The angled lateral combustion chambers were spaced every 3.65 m along the bore. The modular weapon could have the lateral chamber sections replaced as they wore out (they would burst after only a few firings).

Hundreds of slave workers began construction in Sep 1943 by sinking an initial tunnel 30 m below the hill's surface into the chalk. French Resistance informed the Allies of the new effort almost immediately. Bombing raids to destroy the site began two months later. However the bunker proved impervious to Allied bombs, even 5400 kg Tallboy penetrator weapons. The weapons were nearing completion when, on 6 July 1944, three Tallboys happened to make it though the gun shaft openings. They penetrated 30 m to the first level of the complex and exploded, killing dozens of workers.
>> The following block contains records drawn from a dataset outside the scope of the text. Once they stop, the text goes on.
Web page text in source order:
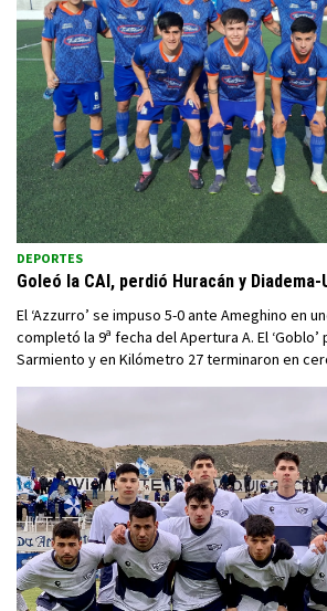
DEPORTES
Goleó la CAI, perdió Huracán y
El ‘Azzurro’ se impuso 5-0 ante Ameghino en
completó la 9ª fecha del Apertura A. El
Sarmiento y en Kilómetro 27 terminaron en
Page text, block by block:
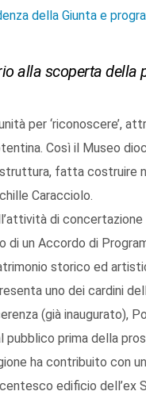
della Giunta e
alla scoperta
per ‘riconoscere’,
Così il Museo
struttura, fatta
Caracciolo.
di
di un Accordo di
storico ed
uno dei cardini
(già inaugurato),
pubblico prima della
ha contribuito con
edificio dell’ex
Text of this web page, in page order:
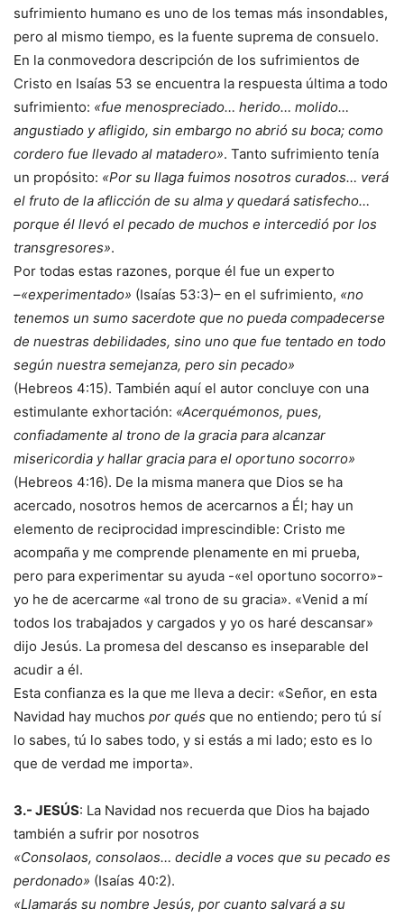
sufrimiento humano es uno de los temas más insondables,
pero al mismo tiempo, es la fuente suprema de consuelo.
En la conmovedora descripción de los sufrimientos de
Cristo en Isaías 53 se encuentra la respuesta última a todo
sufrimiento: «fue menospreciado… herido… molido…
angustiado y afligido, sin embargo no abrió su boca; como
cordero fue llevado al matadero». Tanto sufrimiento tenía
un propósito: «Por su llaga fuimos nosotros curados… verá
el fruto de la aflicción de su alma y quedará satisfecho…
porque él llevó el pecado de muchos e intercedió por los
transgresores».
Por todas estas razones, porque él fue un experto
–«experimentado» (Isaías 53:3)– en el sufrimiento, «no
tenemos un sumo sacerdote que no pueda compadecerse
de nuestras debilidades, sino uno que fue tentado en todo
según nuestra semejanza, pero sin pecado»
(Hebreos 4:15). También aquí el autor concluye con una
estimulante exhortación: «Acerquémonos, pues,
confiadamente al trono de la gracia para alcanzar
misericordia y hallar gracia para el oportuno socorro»
(Hebreos 4:16). De la misma manera que Dios se ha
acercado, nosotros hemos de acercarnos a Él; hay un
elemento de reciprocidad imprescindible: Cristo me
acompaña y me comprende plenamente en mi prueba,
pero para experimentar su ayuda -«el oportuno socorro»-
yo he de acercarme «al trono de su gracia». «Venid a mí
todos los trabajados y cargados y yo os haré descansar»
dijo Jesús. La promesa del descanso es inseparable del
acudir a él.
Esta confianza es la que me lleva a decir: «Señor, en esta
Navidad hay muchos por qués que no entiendo; pero tú sí
lo sabes, tú lo sabes todo, y si estás a mi lado; esto es lo
que de verdad me importa».
3.- JESÚS: La Navidad nos recuerda que Dios ha bajado
también a sufrir por nosotros
«Consolaos, consolaos… decidle a voces que su pecado es
perdonado» (Isaías 40:2).
«Llamarás su nombre Jesús, por cuanto salvará a su
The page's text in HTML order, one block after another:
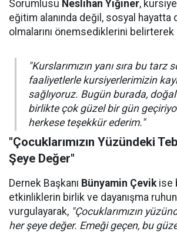
Sorumlusu Neslihan Yiğiner,
eğitim alanında değil, sosyal hayatta
olmalarını önemsediklerini belirterek
"Kurslarımızın yanı sıra bu tarz
faaliyetlerle kursiyerlerimizin
sağlıyoruz. Bugün burada,
birlikte çok güzel bir gün
herkese teşekkür ederim."
"Çocuklarımızın Yüzündeki
Şeye Değer"
Dernek Başkanı Bünyamin Çevikise
etkinliklerin birlik ve dayanışma
vurgulayarak, "Çocuklarımızın
her şeye değer. Emeği geçen, bu
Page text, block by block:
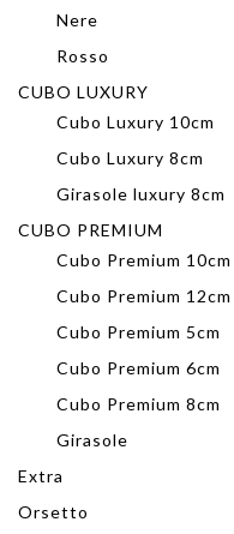
Nere
Rosso
CUBO LUXURY
Cubo Luxury 10cm
Cubo Luxury 8cm
Girasole luxury 8cm
CUBO PREMIUM
Cubo Premium 10cm
Cubo Premium 12cm
Cubo Premium 5cm
Cubo Premium 6cm
Cubo Premium 8cm
Girasole
Extra
Orsetto
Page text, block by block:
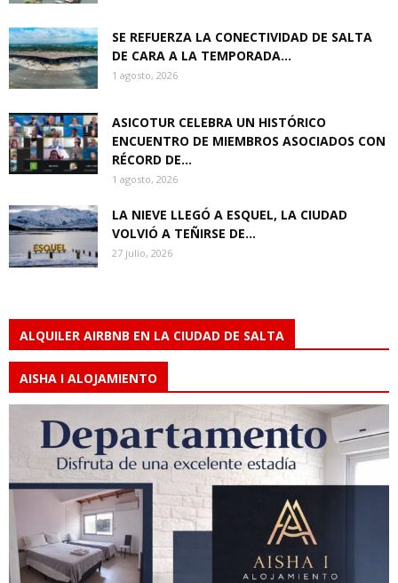
SE REFUERZA LA CONECTIVIDAD DE SALTA
DE CARA A LA TEMPORADA...
1 agosto, 2026
ASICOTUR CELEBRA UN HISTÓRICO
ENCUENTRO DE MIEMBROS ASOCIADOS CON
RÉCORD DE...
1 agosto, 2026
LA NIEVE LLEGÓ A ESQUEL, LA CIUDAD
VOLVIÓ A TEÑIRSE DE...
27 julio, 2026
ALQUILER AIRBNB EN LA CIUDAD DE SALTA
AISHA I ALOJAMIENTO
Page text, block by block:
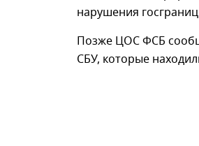
нарушения
Позже ЦОС ФСБ
СБУ, которые
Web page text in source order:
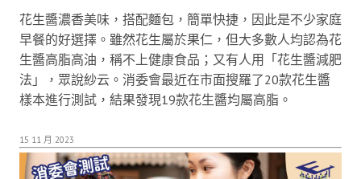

Work on the complex stopped at this point.

The Allies were unaware of this success and searched for new methods to destroy Mimoyecques and other German bunker sites. Under Project Aphrodite (USAAF) and Operation Anvil (USN) radio-controlled, television-guided B-17 or PB4Y (B-24) bombers crammed with ten metric tons of explosives were to be flown by a crew near to the target. The pilot and co-pilot would then bail out while an accompanying aircraft guided the missile to a precision strike. This approach was abandoned in Aug 1944 after a total lack of success and several crew fatalities (including Joseph P Kennedy, Jr, elder brother of the future president).